Other important classes within the type system are a MethodDesc (represents a method within the type system) and FieldDesc (represents a field within the type system). A ModuleDesc describes a single module which can optionally implement IAssemblyDesc interface if the module is an assembly. ModuleDesc is typically the owner of the type/method/field definitions within the module. It's the responsibility of the ModuleDesc to maintain the reference identity of those.

Pluggable algorithms

Most algorithms (e.g. the field layout algorithm) provided by the type system are pluggable. The type system context can influence the choice of the algorithm by providing different implementations of it.

The algorithms are used as an extensibility mechanism in places where partial classes and source inclusion wouldn't be sufficient. The choice of the particular algorithm might depend on multiple factors and the type system user might want to use multiple algorithms depending on a certain set of conditions determined at runtime (e.g. computing the list of runtime interfaces of regular DefTypes vs. the runtime interfaces of array types).

Hash codes within the type system

An interesting property of the type system lays in its ability to compute hash codes that can be reliably computed for any type or method represented within the system at compile time and at runtime. Having the same hash code available at both compile time and runtime is leveraged to build high performance lookup tables used by the CoreRT runtime. The hash code is computed from type names and gets preserved as part of the runtime data structures so that it's available in situations when the type name has been optimized away by the compiler.

Throwing exceptions from the type system

Throwing an exception from within the type system is a bit more involved than a simple throw statement. This is because the type system is designed to be usable in many places and each could have a different requirement about how exceptions are thrown. For example, when the type system is included from the runtime, a System.TypeLoadException should be thrown when type loading fails. On the other hand, if a type loading error occurs in a compiler or IL verifier, a System.TypeLoadException would be indistinguishable from an actual problem with the managed assemblies that comprise the compiler. Therefore a different exception should be thrown.

Exception throwing within the type system is wrapped in a ThrowHelper class. The consumer of the type system provides a definition of this class and its methods. The methods control what exception type will be thrown.

The type system provides a default implementation of the ThrowHelper class that throws exceptions deriving from a TypeSystemException exception base class. This default implementation is suitable for use in non-runtime scenarios.

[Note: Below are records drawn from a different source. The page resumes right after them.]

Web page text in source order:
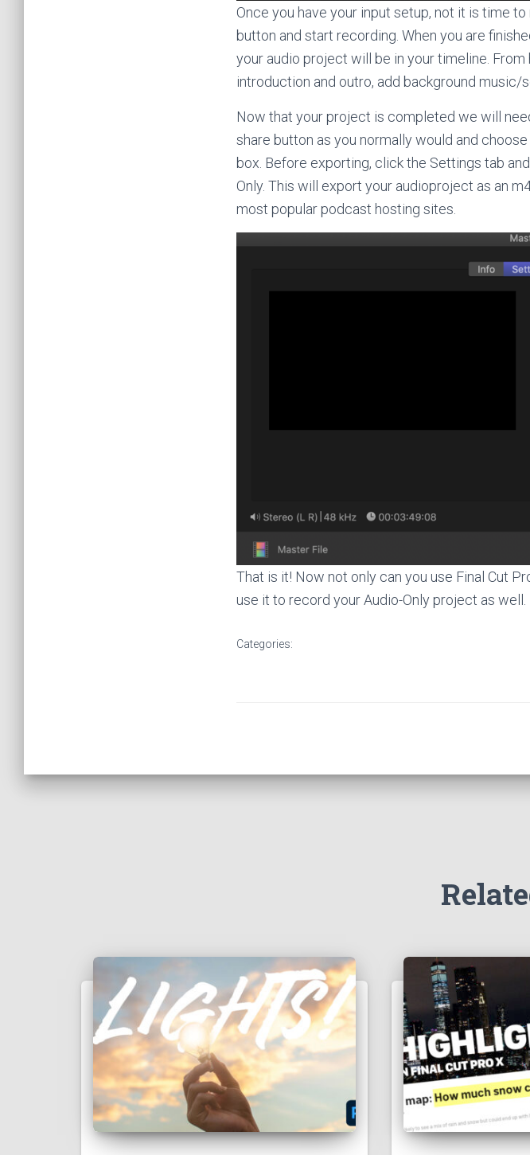
Once you have your input setup, not it is time
button and start recording. When you are
your audio project will be in your timeline.
introduction and outro, add background music/
Now that your project is completed we will
share button as you normally would and
box. Before exporting, click the Settings tab
Only. This will export your audioproject as an
most popular podcast hosting sites.
That is it! Now not only can you use Final Cut
use it to record your Audio-Only project as well.
Categories:
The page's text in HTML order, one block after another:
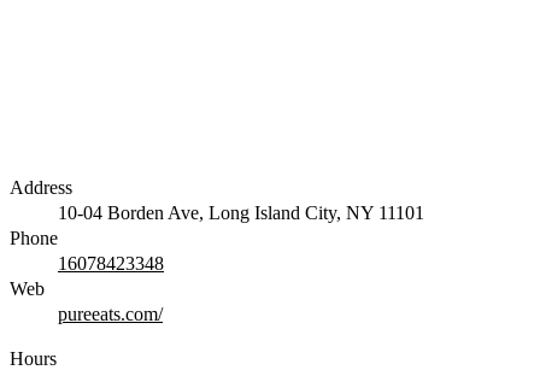
Address
10-04 Borden Ave, Long Island City, NY 11101
Phone
16078423348
Web
pureeats.com/
Hours
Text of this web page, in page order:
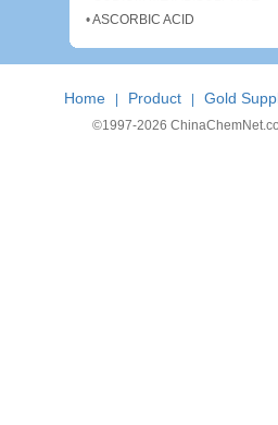
•ASCORBIC ACID
Home Product Gold
©1997-2026
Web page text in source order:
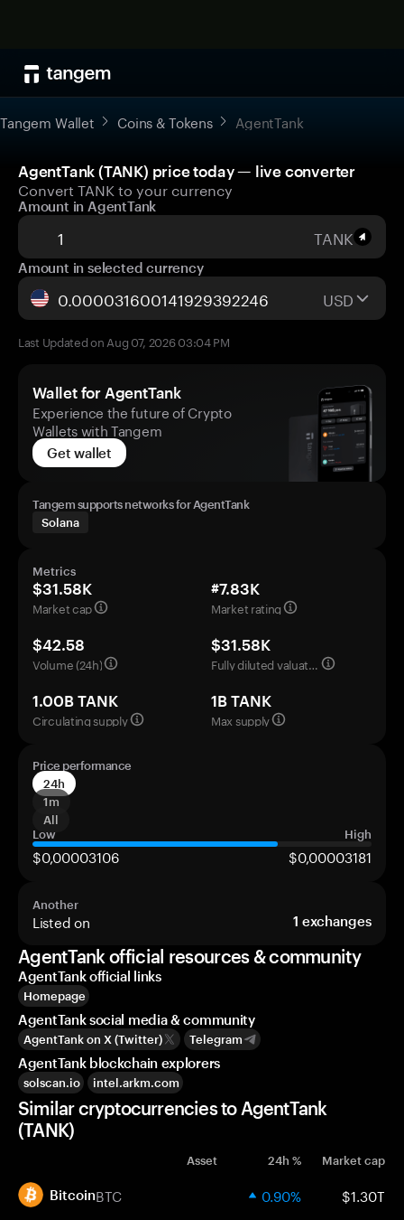
Tangem Wallet Coins & Tokens AgentTank
AgentTank (TANK) price today — live converter
Convert TANK to your currency
Amount in AgentTank
TANK
Amount in selected currency
USD
Last Updated on Aug 07, 2026 03:04 PM
Wallet for AgentTank
Experience the future of Crypto
Wallets with Tangem
Get wallet
Tangem supports networks for AgentTank
Solana
Metrics
$31.58K
Market cap
#7.83K
Market rating
$42.58
Volume (24h)
$31.58K
Fully diluted valuation
1.00B TANK
Circulating supply
1B TANK
Max supply
Price performance
24h
1m
All
Low
High
$0,00003106 $0,00003181
Another
Listed on 1 exchanges
AgentTank official resources & community
AgentTank official links
Homepage
AgentTank social media & community
AgentTank on X (Twitter) Telegram
AgentTank blockchain explorers
solscan.io intel.arkm.com
Similar cryptocurrencies to AgentTank
(TANK)
Asset 24h % Market cap
BitcoinBTC 0.90% $1.30T
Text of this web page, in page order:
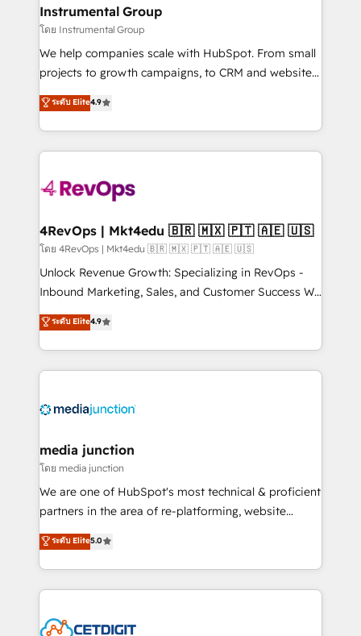
Premier Partner 2023 🌟5 HubSpot Accreditations 🌟
Won HubSpot Theme Challenge 2021 🌟INBOUND’19
HubSpot Rising Star Why us? Harnessing the full
potential of the powerful HubSpot CRM. ✔️A team of
HubSpot experience ✔️Flexible pricing models —
Hourly-fee (assigned one Dedicated HubSpot
requirement). ✔️Helped over 25,000+ customers so
far with our HubSpot solutions. ✔️Bespoke apps &
on-demand bundle services. Connect with us today!
Instrumental Group
โดย Instrumental Group
We help companies scale with HubSpot. From small
projects to growth campaigns, to CRM and websites.
Hire an agency that's experienced in every inch of
HubSpot and willing to work hand-in-hand with your
team to simplify the complex and build a better
experience for your team and customers.
ระดับ Elite4.9
4RevOps | Mkt4edu 🇧🇷 🇲🇽 🇵🇹 🇦🇪 🇺🇸
โดย 4RevOps | Mkt4edu 🇧🇷 🇲🇽 🇵🇹 🇦🇪 🇺🇸
Unlock Revenue Growth: Specializing in RevOps -
Inbound Marketing, Sales, and Customer Success We
specialize in driving revenue growth for companies
across industries through tailored marketing, sales,
and customer success strategies, utilizing RevOps
methodologies. As Latin America's largest HubSpot
offer unparalleled insights. Operating in five
Mexico, USA, and Portugal—we've executed over a
hundred successful operations. Our approach,
rooted in RevOps principles, integrates analysis,
training, planning, and qualification. Leveraging
inbound marketing tactics, we focus on
understanding, nurturing, and converting leads.
competitive market.
ระดับ Elite4.9
media junction
โดย media junction
We are one of HubSpot's most technical & proficient
partners in the area of re-platforming, website
design & development. We specialize in multi-hub
implementations for mid-market & enterprise
companies. We are woman-owned, powered by
coffee, and we ❤️ dogs. We produce award-winning
Impact Award 🏆2022 Technical Expertise Impact
ระดับ Elite5.0
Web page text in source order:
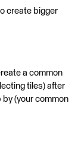
create bigger
a common
tiles) after
(your common
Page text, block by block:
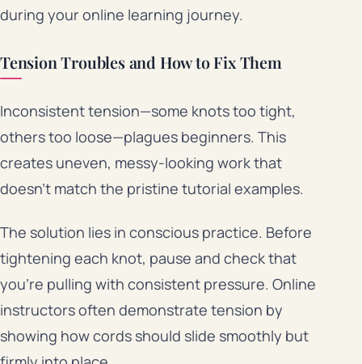
during your online learning journey.
Tension Troubles and How to Fix Them
Inconsistent tension—some knots too tight,
others too loose—plagues beginners. This
creates uneven, messy-looking work that
doesn’t match the pristine tutorial examples.
The solution lies in conscious practice. Before
tightening each knot, pause and check that
you’re pulling with consistent pressure. Online
instructors often demonstrate tension by
showing how cords should slide smoothly but
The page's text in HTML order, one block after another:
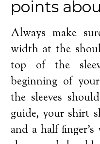
points
Always make
width at the
top of the
beginning of
the sleeves
guide, your shirt
and a half
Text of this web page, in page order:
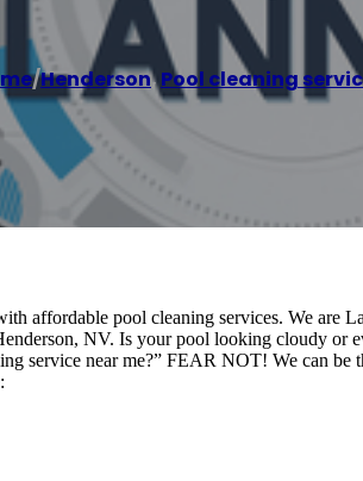
/Henderson,Pool cleaning
affordable pool cleaning services. We are
NV. Is your pool looking cloudy or
service near me?” FEAR NOT! We can be
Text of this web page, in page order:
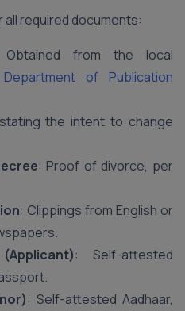
all required documents:
from the local
Department of Publication
the intent to change
: Proof of divorce, per
: Clippings from English or
: Self-attested
: Self-attested Aadhaar,
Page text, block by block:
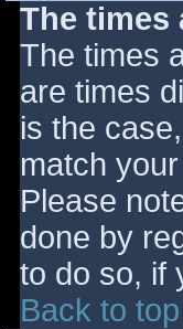
The times
The times
are times
is the
match
Please
done by
to do so, if
Back to top
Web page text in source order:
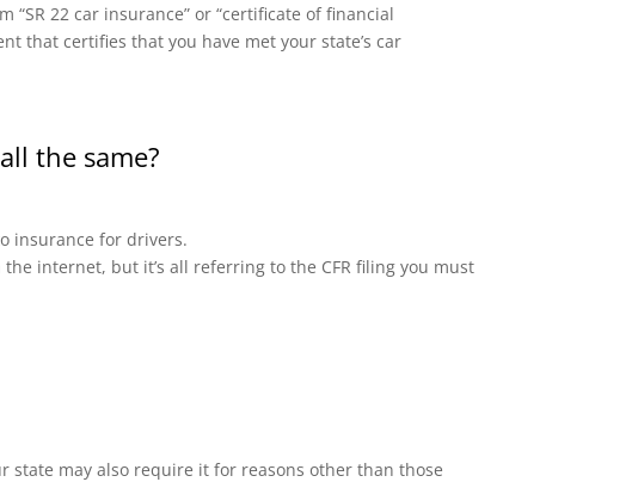
22 car insurance” or “certificate of financial
that certifies that you have met your state’s car
the same?
insurance for drivers.
internet, but it’s all referring to the CFR filing you must
state may also require it for reasons other than those
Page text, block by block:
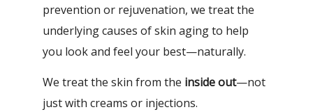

The exception messages are assigned string IDs and get consumed by the throw helper as well. We require this indirection to support the compiler scenarios: when a type loading exception occurs during an AOT compilation, the AOT compiler has two tasks - emit a warning to warn the user that this occured, and potentially generate a method body that will throw this exception at runtime when the problematic type is accessed. The localization of the compiler might not match the localization of the class library the compiler output is linking against. Indirecting the actual exception message through the string ID lets us wrap this. The consumer of the type system may reuse the throw helper in places outside the type system where this functionality is needed.

Physical architecture

The type system implementation is found in:

  • src/Common/src/TypeSystem/Common: most of the common type system is here
  • src/Common/src/TypeSystem/Ecma: concrete implementations of MetadataType, MethodDesc, FieldDesc etc. that read metadata from ECMA-335 module files is here
  • src/ILCompiler.TypeSystem/tests: unit tests that shed some light into the operation and features of the type system. This is a good starting point to learn about the code.